Deploying a Spring Boot Java Application to Red Hat OpenShift

For my latest application I wanted to deploy a Maven Spring Boot application into Red Hats OpenShift cloud.  Unfortunately this is not an off-the-shelf configuration :(.  After some digging around I managed to discover the steps required,  so this post is as much for me to remember the gotchas as to help others.


Step 1 - Creating your OpenShift Application

Create your new Application from the OpenShift console.  You will need to create a 'diy' application.  Once this has completed clone the repository as described on the displayed 'Getting Started' page.

Note: I had problems with authentication failure using standard git operations.  I found using the rhc tool (downloadable from the openshift site), worked

rhc git-clone {application name}


Step 2 - Pushing your application

Once that is done you can push your Spring application to your new repository.  You will need to pull the repository first to ensure that you get the required structure and base scripts.

I had various issues with branch '/origin/HEAD' each time I did this operation, but deleting the branch fixed the problems.


Step 4 - Fixing it all for OpenShift

I have skipped over the first two steps as they are fairly standard stuff.  The next bit is getting your application working in OpenShift, which requires a bit of 'fiddling'.

The 'fiddling' fixes a number of issues:
  1. Scripts to build,stop and start our application
  2. Execution privilege on files
  3. Bind to address of the virtual machine
  4. Move Maven repository to a writable location

Step 4.1 - Required files

The Openshift environment requires a number of files/scripts to operate.  I have given examples of these below

The scripts in '.openshift/action_hooks' tell OpenShift how to build, start and stop your application.

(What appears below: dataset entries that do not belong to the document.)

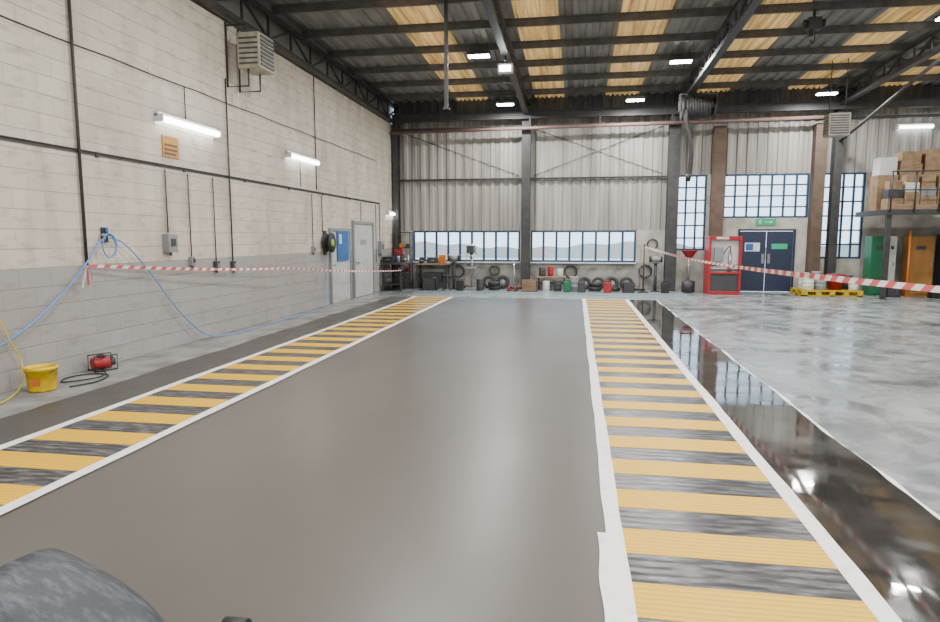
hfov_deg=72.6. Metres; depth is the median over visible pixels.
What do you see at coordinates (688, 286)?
oil drainer
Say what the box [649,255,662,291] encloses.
grinder
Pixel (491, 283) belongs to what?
tyre
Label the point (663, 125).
rod
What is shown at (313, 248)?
switch box
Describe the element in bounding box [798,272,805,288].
plastic tub
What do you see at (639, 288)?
brush
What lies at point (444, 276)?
stool
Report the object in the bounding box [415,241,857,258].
hills
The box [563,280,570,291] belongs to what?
jerry can
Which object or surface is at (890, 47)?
roof purlin
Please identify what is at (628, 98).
light
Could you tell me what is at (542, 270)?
plastic tub
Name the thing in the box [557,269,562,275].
plastic tub
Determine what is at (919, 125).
fluorescent light
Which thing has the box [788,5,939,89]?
window
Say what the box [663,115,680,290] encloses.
steel column
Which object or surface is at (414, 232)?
window
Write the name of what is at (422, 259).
bench vise
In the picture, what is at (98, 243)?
air hose
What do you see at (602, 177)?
steel beam
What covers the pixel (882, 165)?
cardboard box
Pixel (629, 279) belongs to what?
tyre
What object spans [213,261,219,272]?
switch box
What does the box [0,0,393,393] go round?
wall
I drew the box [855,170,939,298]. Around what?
platform
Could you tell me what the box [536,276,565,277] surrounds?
countertop
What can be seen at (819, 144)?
pier
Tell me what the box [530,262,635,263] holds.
trim
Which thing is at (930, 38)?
roof truss
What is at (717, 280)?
tall cabinet
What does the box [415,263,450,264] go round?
countertop
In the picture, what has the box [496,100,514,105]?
light
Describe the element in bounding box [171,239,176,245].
switch plate
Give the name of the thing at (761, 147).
wall
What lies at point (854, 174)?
window
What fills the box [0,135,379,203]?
cable tray
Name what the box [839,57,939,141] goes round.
brace
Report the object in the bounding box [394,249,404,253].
tool case
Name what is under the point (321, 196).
conduit pipe
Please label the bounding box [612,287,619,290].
tyre
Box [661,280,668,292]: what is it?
jerry can
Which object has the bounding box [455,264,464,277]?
coil
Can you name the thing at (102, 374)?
power cable
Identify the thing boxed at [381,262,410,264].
countertop
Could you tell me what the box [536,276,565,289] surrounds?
workbench
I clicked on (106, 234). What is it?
air hose
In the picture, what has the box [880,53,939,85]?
skylight
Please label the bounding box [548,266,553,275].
plastic tub
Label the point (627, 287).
crate
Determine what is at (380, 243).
switch box
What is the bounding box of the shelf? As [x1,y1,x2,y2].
[384,282,409,284]
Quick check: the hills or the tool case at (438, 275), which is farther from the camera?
the hills
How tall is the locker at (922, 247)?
1.750 m
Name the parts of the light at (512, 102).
led panel
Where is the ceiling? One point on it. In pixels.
(465, 11)
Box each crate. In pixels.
[422,278,437,289]
[521,279,537,291]
[622,282,634,292]
[886,288,900,296]
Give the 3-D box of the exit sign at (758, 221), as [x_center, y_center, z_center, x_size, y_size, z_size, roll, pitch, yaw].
[9.316,-2.802,20.151,0.580,0.200,0.034,1,7,9]
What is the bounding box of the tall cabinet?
[703,236,742,294]
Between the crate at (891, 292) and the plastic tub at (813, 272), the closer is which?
the crate at (891, 292)
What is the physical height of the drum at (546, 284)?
0.320 m
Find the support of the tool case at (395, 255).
on the workbench at (392, 283)
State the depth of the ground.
53.93 m
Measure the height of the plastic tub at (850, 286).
0.320 m
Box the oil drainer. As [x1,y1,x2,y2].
[681,250,697,292]
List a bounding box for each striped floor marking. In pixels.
[0,296,451,514]
[582,299,901,621]
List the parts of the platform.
support post, handrail post, handrail post, handrail, handrail, handrail post
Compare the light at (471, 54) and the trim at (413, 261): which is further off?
the trim at (413, 261)
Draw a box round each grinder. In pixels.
[447,254,459,289]
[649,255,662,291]
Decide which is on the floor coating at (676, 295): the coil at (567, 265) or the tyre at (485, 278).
the tyre at (485, 278)
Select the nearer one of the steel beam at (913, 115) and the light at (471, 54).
the light at (471, 54)
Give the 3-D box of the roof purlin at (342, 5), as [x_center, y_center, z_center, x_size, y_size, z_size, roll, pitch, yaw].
[5.912,-6.013,11.544,20.240,0.160,0.110,1,7,9]
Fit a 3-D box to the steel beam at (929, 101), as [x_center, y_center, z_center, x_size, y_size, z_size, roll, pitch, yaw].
[7.330,-6.191,19.643,20.100,0.250,0.180,1,7,9]
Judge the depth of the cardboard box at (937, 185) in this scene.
17.50 m
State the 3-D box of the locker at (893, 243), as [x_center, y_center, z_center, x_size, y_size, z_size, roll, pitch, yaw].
[12.490,-1.347,19.086,0.200,1.750,0.420,1,7,9]
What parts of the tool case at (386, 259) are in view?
lid
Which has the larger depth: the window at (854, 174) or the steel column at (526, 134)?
the steel column at (526, 134)
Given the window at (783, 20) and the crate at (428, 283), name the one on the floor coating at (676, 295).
the crate at (428, 283)
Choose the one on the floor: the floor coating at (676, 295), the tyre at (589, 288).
the floor coating at (676, 295)
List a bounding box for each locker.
[861,236,890,295]
[888,236,896,281]
[900,236,935,296]
[933,235,939,284]
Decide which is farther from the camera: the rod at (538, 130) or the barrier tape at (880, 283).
the rod at (538, 130)
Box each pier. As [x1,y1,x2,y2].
[708,126,726,235]
[805,123,827,272]
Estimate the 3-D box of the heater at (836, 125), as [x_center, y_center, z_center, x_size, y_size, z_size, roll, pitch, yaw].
[9.333,-5.392,16.213,0.526,1.901,0.406,1,7,9]
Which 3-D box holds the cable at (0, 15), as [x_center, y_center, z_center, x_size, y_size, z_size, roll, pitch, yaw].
[-4.846,-3.357,8.325,0.013,0.028,23.500,1,7,9]
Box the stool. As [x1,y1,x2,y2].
[442,275,451,290]
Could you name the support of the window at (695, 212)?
in the wall at (761, 147)
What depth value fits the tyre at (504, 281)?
21.33 m
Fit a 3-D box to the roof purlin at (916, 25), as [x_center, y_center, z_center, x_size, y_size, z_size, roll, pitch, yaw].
[6.399,-6.274,14.494,20.240,0.160,0.110,1,7,9]
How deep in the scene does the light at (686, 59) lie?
15.87 m
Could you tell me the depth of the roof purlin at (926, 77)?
19.20 m
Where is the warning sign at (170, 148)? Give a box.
[161,135,178,158]
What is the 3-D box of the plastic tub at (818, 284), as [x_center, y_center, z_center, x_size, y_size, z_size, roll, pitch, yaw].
[10.382,-0.811,18.966,0.330,0.360,0.326,1,7,9]
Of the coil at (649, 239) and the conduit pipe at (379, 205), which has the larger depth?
the coil at (649, 239)
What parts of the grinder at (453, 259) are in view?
motor
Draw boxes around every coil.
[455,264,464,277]
[489,265,499,274]
[564,265,576,276]
[638,265,651,277]
[647,239,657,248]
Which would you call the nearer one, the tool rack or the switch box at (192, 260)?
the switch box at (192, 260)
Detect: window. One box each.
[387,5,487,100]
[413,230,519,261]
[511,0,564,97]
[530,230,635,261]
[606,0,675,95]
[677,175,706,250]
[697,0,812,92]
[723,173,809,217]
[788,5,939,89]
[820,172,865,258]
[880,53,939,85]
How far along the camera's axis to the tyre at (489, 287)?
20.77 m
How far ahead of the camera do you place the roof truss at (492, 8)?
14.14 m
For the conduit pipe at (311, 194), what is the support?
attached to the wall at (126, 313)
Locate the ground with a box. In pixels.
[416,258,764,290]
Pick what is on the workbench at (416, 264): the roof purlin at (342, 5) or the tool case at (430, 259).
the tool case at (430, 259)
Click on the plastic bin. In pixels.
(831, 285)
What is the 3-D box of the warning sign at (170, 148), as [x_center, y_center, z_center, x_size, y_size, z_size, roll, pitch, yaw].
[-4.615,-2.524,9.861,0.014,0.320,0.400,1,7,9]
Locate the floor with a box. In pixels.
[47,287,939,517]
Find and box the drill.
[464,244,477,289]
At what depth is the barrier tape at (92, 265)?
10.75 m
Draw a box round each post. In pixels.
[443,0,449,109]
[638,244,647,292]
[902,231,911,297]
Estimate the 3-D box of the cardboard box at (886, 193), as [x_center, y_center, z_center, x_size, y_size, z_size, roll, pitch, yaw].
[11.773,-3.255,17.834,0.360,0.253,0.360,1,7,9]
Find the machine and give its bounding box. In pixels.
[0,548,251,621]
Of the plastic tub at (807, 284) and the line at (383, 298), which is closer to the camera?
the line at (383, 298)
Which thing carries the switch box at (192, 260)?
attached to the wall at (126, 313)
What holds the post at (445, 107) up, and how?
hanging from the roof purlin at (342, 5)
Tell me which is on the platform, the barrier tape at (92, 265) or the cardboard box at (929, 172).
the cardboard box at (929, 172)
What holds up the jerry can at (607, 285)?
on the floor coating at (676, 295)
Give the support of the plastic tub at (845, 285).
on the pallet
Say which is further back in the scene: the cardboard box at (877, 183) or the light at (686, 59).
the cardboard box at (877, 183)
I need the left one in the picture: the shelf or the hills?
the shelf
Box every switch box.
[162,234,177,255]
[189,256,195,267]
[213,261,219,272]
[230,261,236,272]
[311,246,315,254]
[378,241,383,254]
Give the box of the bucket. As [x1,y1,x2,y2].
[23,363,58,392]
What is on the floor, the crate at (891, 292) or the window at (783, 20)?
the crate at (891, 292)
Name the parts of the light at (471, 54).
led panel
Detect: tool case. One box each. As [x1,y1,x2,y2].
[382,256,394,262]
[393,254,405,261]
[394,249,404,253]
[394,272,409,282]
[423,272,442,281]
[428,257,437,262]
[439,255,445,262]
[927,285,939,297]
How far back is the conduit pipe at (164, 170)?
9.75 m
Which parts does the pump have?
motor
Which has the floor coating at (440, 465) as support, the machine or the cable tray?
the machine
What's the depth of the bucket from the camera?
7.06 m
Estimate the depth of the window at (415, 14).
15.34 m
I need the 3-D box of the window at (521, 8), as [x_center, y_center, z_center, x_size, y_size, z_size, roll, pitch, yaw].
[0.540,-5.860,8.371,0.950,0.692,25.900,1,7,9]
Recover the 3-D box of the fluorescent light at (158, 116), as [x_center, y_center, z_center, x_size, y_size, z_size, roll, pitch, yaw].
[-4.482,-2.975,10.246,0.140,0.150,1.600,1,7,9]
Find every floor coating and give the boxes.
[0,297,605,621]
[0,298,380,416]
[405,287,697,300]
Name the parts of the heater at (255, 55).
casing
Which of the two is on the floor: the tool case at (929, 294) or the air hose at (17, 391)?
the tool case at (929, 294)
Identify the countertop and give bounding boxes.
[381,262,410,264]
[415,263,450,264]
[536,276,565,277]
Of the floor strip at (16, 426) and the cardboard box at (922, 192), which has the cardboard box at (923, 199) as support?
the cardboard box at (922, 192)
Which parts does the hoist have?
motor
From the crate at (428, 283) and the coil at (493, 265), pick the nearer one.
the crate at (428, 283)
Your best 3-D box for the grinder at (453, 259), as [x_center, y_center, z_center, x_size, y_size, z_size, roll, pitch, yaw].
[-0.534,-1.302,21.258,0.410,1.160,0.240,1,7,9]
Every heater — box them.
[224,22,273,92]
[823,58,850,137]
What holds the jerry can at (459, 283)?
on the floor coating at (676, 295)
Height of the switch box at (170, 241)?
0.330 m
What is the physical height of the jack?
0.951 m
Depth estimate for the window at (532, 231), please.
21.20 m
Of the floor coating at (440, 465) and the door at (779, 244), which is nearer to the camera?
the floor coating at (440, 465)
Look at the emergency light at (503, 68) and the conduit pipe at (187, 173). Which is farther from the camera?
the emergency light at (503, 68)
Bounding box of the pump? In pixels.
[87,352,117,371]
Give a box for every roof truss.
[199,0,397,123]
[481,0,529,114]
[675,0,762,109]
[835,28,939,104]
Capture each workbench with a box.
[381,262,410,290]
[415,263,450,288]
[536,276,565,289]
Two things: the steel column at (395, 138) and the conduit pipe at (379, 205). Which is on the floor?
the steel column at (395, 138)
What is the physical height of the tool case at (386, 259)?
0.200 m
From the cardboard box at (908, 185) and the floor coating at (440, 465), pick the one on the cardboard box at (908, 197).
the cardboard box at (908, 185)
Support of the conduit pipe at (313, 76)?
attached to the wall at (126, 313)
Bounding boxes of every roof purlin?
[271,0,512,14]
[302,0,939,38]
[327,20,939,57]
[348,41,939,74]
[365,59,939,87]
[383,74,939,99]
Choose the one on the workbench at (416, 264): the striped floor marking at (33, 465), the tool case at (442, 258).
the tool case at (442, 258)
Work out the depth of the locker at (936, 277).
18.82 m
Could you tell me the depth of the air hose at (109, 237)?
10.54 m
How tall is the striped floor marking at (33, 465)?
0.012 m
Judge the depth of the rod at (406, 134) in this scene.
21.47 m
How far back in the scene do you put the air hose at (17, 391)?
7.04 m
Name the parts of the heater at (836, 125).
hanging rod, casing, hanging rod
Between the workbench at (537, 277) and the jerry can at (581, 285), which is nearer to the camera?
the jerry can at (581, 285)
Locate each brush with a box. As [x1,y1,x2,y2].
[464,253,468,287]
[634,254,644,290]
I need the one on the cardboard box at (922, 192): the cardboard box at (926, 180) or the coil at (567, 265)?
the cardboard box at (926, 180)
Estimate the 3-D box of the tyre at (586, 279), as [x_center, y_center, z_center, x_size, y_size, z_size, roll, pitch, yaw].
[3.745,-0.908,20.941,0.426,0.426,0.201,1,7,8]
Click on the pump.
(102, 361)
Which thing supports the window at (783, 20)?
attached to the ceiling
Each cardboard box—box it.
[868,175,898,210]
[872,157,897,175]
[880,198,903,209]
[882,189,902,198]
[885,180,902,189]
[895,151,921,164]
[897,164,922,179]
[902,174,918,182]
[902,182,919,191]
[902,192,919,203]
[919,174,935,187]
[919,188,936,195]
[919,196,936,203]
[921,149,939,169]
[922,171,939,173]
[935,173,939,188]
[936,190,938,203]
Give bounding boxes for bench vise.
[418,257,424,262]
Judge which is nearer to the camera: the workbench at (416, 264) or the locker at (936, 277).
the locker at (936, 277)
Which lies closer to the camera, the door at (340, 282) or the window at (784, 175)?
the door at (340, 282)
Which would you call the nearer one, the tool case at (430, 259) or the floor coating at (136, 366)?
the floor coating at (136, 366)
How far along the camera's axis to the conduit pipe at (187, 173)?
10.34 m
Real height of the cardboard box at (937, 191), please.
0.553 m
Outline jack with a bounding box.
[507,261,518,290]
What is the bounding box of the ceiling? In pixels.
[268,0,939,102]
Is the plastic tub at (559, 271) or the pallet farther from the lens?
the plastic tub at (559, 271)
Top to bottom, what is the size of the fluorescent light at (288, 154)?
0.150 m
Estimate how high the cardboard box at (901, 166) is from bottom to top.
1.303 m
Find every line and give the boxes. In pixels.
[0,298,383,417]
[657,300,939,519]
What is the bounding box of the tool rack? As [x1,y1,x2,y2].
[396,232,412,287]
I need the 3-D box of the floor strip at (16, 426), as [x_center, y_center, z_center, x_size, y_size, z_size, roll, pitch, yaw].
[-3.733,0.780,8.128,0.776,0.001,21.550,1,7,9]
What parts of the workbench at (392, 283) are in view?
leg, leg, leg, leg
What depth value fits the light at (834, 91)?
17.93 m
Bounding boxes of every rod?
[406,134,518,175]
[534,125,663,175]
[538,130,662,173]
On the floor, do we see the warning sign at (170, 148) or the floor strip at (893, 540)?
the floor strip at (893, 540)
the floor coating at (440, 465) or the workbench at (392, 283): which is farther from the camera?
the workbench at (392, 283)
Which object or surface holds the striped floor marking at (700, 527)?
on the floor
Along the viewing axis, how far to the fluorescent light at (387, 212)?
21.16 m
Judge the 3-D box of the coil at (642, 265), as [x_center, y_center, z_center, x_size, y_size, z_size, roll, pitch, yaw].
[5.714,-1.294,20.884,0.442,0.449,0.103,1,7,9]
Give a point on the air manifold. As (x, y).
(103, 230)
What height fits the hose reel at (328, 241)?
0.600 m
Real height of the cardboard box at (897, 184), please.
0.243 m
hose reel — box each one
[322,231,335,254]
[678,93,718,181]
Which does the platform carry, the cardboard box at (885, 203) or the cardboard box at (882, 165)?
the cardboard box at (885, 203)
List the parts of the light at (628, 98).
led panel
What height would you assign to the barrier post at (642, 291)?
1.510 m
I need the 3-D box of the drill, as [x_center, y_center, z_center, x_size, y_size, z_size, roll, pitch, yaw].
[0.063,-1.459,21.142,0.449,1.500,0.500,1,7,9]
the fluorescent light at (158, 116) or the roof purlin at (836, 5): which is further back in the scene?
the roof purlin at (836, 5)
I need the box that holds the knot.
[81,265,91,287]
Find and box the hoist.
[802,9,825,43]
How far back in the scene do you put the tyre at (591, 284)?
20.26 m
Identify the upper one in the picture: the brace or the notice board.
the brace
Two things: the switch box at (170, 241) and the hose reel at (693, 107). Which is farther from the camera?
the hose reel at (693, 107)
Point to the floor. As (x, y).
(865, 369)
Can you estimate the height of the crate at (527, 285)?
0.370 m
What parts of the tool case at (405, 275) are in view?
lid
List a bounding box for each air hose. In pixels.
[0,237,105,346]
[0,320,22,403]
[102,233,117,257]
[109,237,326,335]
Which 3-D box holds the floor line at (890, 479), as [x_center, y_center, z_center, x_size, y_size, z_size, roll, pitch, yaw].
[3.367,0.910,6.967,0.076,0.001,21.550,1,7,9]
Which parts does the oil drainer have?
tank
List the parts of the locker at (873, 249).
door
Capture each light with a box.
[154,111,220,137]
[285,150,319,165]
[385,210,394,215]
[467,44,490,58]
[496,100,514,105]
[498,56,512,73]
[625,90,645,101]
[669,49,693,63]
[815,84,838,95]
[896,123,934,128]
[933,13,939,20]
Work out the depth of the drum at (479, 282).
20.71 m
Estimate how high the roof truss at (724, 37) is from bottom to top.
1.090 m
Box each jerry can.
[456,278,463,290]
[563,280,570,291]
[578,280,585,291]
[603,280,611,292]
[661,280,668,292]
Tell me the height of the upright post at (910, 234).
1.900 m
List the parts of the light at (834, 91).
led panel
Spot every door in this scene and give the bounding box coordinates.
[328,228,351,304]
[351,221,374,297]
[738,229,795,291]
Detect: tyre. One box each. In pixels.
[483,275,494,287]
[488,281,499,285]
[488,286,500,289]
[496,275,509,288]
[578,277,590,289]
[588,287,600,290]
[589,282,601,286]
[592,277,603,288]
[605,277,618,286]
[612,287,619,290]
[620,277,632,287]
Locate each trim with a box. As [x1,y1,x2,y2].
[413,261,519,262]
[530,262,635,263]
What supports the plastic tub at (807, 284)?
on the pallet
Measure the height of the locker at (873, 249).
1.750 m
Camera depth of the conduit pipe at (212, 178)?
11.05 m
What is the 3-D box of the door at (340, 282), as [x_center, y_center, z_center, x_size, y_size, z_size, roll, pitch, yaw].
[-3.422,-1.216,17.054,0.100,1.950,1.500,1,7,9]
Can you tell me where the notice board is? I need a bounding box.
[336,231,348,260]
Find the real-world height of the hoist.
0.662 m
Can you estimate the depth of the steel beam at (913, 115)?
19.73 m
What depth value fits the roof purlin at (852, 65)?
17.78 m
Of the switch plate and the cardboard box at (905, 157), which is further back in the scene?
the cardboard box at (905, 157)
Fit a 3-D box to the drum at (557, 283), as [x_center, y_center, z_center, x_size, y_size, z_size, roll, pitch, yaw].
[2.810,-0.813,20.505,0.247,0.360,0.245,1,7,9]
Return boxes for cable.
[0,15,372,159]
[60,371,108,387]
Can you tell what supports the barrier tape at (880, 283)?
attached to the barrier post at (642, 291)
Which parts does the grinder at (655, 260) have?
motor
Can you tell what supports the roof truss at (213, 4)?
on the steel column at (395, 138)
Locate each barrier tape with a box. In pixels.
[90,264,400,271]
[645,246,939,292]
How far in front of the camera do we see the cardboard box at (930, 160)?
18.04 m
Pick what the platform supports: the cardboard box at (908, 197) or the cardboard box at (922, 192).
the cardboard box at (908, 197)
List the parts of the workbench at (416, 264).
leg, leg, leg, leg
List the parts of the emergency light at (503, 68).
casing
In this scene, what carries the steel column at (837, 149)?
on the floor
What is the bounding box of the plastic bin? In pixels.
[826,273,845,289]
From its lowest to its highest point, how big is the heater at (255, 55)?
1.116 m
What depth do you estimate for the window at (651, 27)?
14.88 m
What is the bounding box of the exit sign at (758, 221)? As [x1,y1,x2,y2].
[756,219,775,224]
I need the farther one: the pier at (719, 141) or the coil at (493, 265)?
the coil at (493, 265)
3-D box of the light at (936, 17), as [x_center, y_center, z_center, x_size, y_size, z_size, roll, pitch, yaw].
[9.721,-6.046,12.899,0.560,0.310,0.260,1,7,9]
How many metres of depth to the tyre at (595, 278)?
20.82 m
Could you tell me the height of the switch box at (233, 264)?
0.210 m
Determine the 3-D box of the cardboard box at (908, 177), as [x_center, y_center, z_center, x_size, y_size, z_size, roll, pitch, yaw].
[12.186,-3.662,17.709,0.300,0.223,0.300,1,7,9]
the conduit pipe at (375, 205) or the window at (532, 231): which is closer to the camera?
the conduit pipe at (375, 205)
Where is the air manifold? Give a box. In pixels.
[100,227,109,242]
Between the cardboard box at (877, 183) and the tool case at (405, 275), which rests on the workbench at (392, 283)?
the tool case at (405, 275)
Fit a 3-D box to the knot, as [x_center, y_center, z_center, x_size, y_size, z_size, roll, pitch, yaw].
[-4.813,-0.441,8.099,0.112,0.280,0.209,0,7,-1]
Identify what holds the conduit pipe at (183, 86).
attached to the wall at (126, 313)
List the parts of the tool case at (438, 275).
lid
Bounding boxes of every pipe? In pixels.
[67,0,88,266]
[164,170,168,232]
[183,86,185,118]
[187,173,191,256]
[212,178,216,260]
[225,78,233,260]
[311,194,313,245]
[313,76,316,189]
[321,196,322,231]
[375,205,376,261]
[379,205,379,236]
[390,112,824,134]
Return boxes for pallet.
[790,287,862,296]
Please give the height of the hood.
0.563 m
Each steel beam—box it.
[391,97,939,122]
[398,114,939,130]
[400,176,666,181]
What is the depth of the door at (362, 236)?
18.79 m
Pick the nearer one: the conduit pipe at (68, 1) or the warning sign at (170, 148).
the conduit pipe at (68, 1)
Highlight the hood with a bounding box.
[0,548,164,621]
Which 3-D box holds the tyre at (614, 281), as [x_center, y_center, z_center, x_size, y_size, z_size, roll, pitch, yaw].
[4.613,-0.899,20.799,0.440,0.440,0.208,1,7,8]
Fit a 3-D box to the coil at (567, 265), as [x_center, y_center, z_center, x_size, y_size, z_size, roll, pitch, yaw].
[3.345,-1.318,21.274,0.442,0.449,0.103,1,7,9]
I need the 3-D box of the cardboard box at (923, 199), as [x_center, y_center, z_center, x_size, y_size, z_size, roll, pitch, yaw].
[12.581,-2.991,17.721,0.400,0.363,0.400,1,7,9]
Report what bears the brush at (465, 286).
on the floor coating at (676, 295)
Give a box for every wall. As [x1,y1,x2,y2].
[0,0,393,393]
[393,83,939,292]
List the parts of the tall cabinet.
panel, cross rail
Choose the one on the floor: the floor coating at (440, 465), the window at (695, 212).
the floor coating at (440, 465)
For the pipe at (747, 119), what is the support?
attached to the steel beam at (929, 101)
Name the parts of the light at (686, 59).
led panel
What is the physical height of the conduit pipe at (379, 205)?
1.130 m
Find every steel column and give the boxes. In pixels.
[392,124,402,287]
[521,119,530,279]
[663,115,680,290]
[824,110,844,287]
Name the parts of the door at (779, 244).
notice plate
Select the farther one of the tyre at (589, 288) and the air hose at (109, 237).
the tyre at (589, 288)
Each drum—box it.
[476,279,483,290]
[543,281,549,290]
[554,280,561,291]
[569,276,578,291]
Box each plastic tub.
[539,267,545,275]
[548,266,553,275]
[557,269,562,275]
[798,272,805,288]
[802,278,813,289]
[811,271,821,273]
[814,279,826,289]
[842,275,853,288]
[848,283,858,290]
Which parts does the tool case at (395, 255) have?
lid
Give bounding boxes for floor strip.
[0,296,410,444]
[629,300,939,621]
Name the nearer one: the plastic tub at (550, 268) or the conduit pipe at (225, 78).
the conduit pipe at (225, 78)

mvn -s $OPENSHIFT_DATA_DIR/settings.xml package

I changed the above file to call a properties creation file after problems with the yaml:

# The logic to start up your application should be put in this
# script. The application will work only if it binds to
nohup java -jar {jar name} server {myapplication}.yml &

Removed .yml property on latest version as switched to using properties files


# The logic to stop your application should be put in this script.
if [ -z "$(ps -ef | grep java | grep -v grep)" ]
    client_result "Application is already stopped"
    kill `ps -ef | grep java | grep -v grep | awk '{ print $2 }'` > /dev/null 2>&1

In the 'scripts' directory you will
echo " server:
    - type: http
      port: 8080
      bindHost: " $OPENSHIFT_DIY_IP  "
    - type: http
      port: 8081
      bindHost: " $OPENSHIFT_DIY_IP  > $OPENSHIFT_REPO_DIR/target/{myapplication}.yml

I had lots of problems getting the yaml working on my lastest application to switched back to good old properties files.  Same principle but you create an file instread.
echo " server.port=8080
server.address="$OPENSHIFT_DIY_IP  > $OPENSHIFT_REPO_DIR/target/

Step 4.2 - Test build

Now that we have all of the necessary scripts we can try a build on the remote server.

First login to the OpenShift Application using the rhc tool

rhc ssh {application name}

Try to build your application

gear build

You will probably get a message telling you that the scripts are not executable, helpfully it also tells you the git commands to fix this.

 On Windows run:   git update-index --chmod=+x .openshift/action_hooks/build
 On Linux/OSX run: chmod +x .openshift/action_hooks/build

You will need to change the execution permissions of the build,start,stop and files.

Once you have pushed this to the remote repository you will see a string of more interesting log messages.  Basically Maven is broken :( so we need to fix this.

Step 4.3 - Fixing Maven

Login to the remote server

rhc {application name} 
Executing the following statements will move the mavan repository to a location that it can write to and create a settings file.

mkdir -p ${OPENSHIFT_DATA_DIR}/m2/repository
echo -e "<settings><localRepository>${OPENSHIFT_DATA_DIR}m2/repository</localRepository>\n</settings>\n" > ${OPENSHIFT_DATA_DIR}/settings.xml 

You should notice that as you push commits to the remote repository, once fixed, will start automatically building and deploying your new application.  Just to double check you can try a build yourself on the server.
gear build
WOW - see that maven build log fly through the console :)

Step 5 - All done

You should now have a built and running Maven Spring application running in Red Hat OpenShift.

I'll admit to skipping over some of the smaller issues,mainly git related, but hopefully this is enough to get you up and running.  Once you get to this point every push to the remote repository will rebuild/deploy your application.